▶ **REQUIRED WORK**:
The response must contain every line from the records below that has "word".

▶ **GIVEN RECORDS**:
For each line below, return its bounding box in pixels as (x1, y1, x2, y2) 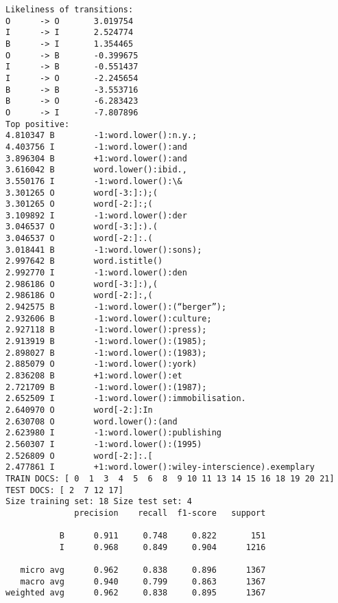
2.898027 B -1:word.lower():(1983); (5, 348, 207, 358)
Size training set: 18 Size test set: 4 (5, 497, 193, 507)
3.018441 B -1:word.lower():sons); (5, 244, 202, 255)
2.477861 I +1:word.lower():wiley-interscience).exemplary (5, 462, 315, 473)
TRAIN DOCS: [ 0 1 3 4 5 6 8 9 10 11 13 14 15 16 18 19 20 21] (5, 473, 335, 483)
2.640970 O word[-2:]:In (5, 405, 153, 415)
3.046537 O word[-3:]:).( (5, 222, 158, 232)
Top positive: (5, 119, 70, 129)

▶ **REPLY**:
2.898027 B -1:word.lower():(1983); (5, 348, 207, 358)
3.018441 B -1:word.lower():sons); (5, 244, 202, 255)
2.477861 I +1:word.lower():wiley-interscience).exemplary (5, 462, 315, 473)
2.640970 O word[-2:]:In (5, 405, 153, 415)
3.046537 O word[-3:]:).( (5, 222, 158, 232)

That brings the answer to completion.